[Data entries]
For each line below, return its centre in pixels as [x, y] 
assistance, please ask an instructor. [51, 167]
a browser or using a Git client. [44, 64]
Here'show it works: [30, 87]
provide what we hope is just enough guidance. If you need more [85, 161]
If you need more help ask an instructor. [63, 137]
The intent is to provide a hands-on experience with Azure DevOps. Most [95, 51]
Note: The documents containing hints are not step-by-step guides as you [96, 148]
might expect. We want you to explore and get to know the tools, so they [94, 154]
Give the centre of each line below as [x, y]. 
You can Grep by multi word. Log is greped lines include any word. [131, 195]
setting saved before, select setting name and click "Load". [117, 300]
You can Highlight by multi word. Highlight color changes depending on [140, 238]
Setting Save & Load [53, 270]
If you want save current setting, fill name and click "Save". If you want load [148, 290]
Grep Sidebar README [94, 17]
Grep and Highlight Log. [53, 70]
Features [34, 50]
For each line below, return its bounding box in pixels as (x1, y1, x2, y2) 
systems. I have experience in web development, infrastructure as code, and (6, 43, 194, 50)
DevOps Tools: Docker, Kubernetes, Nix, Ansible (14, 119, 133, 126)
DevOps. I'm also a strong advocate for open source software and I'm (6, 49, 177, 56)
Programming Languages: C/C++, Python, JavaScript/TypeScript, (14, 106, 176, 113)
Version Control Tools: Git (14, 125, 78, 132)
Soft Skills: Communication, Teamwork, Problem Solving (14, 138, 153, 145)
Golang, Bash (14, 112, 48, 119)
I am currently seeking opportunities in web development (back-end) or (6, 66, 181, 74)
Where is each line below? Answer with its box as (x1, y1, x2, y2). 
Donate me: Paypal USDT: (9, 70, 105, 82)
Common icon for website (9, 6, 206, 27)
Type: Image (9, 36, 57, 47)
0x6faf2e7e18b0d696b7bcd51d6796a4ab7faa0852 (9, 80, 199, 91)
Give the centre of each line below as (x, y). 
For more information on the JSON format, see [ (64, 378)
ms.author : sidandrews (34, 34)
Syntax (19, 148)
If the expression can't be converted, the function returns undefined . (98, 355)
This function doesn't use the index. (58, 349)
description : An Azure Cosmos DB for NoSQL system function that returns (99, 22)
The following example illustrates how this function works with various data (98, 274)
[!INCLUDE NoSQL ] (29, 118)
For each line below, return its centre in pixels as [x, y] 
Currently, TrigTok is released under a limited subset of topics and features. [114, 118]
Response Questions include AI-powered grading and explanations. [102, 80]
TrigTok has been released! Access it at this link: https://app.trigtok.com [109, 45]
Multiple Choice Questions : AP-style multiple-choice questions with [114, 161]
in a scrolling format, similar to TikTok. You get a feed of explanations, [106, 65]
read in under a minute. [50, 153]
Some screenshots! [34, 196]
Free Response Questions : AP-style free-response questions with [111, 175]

▶ Work to complete:
State how many lines of the records hold the string "under", and nothing else.

▶ Task output:
2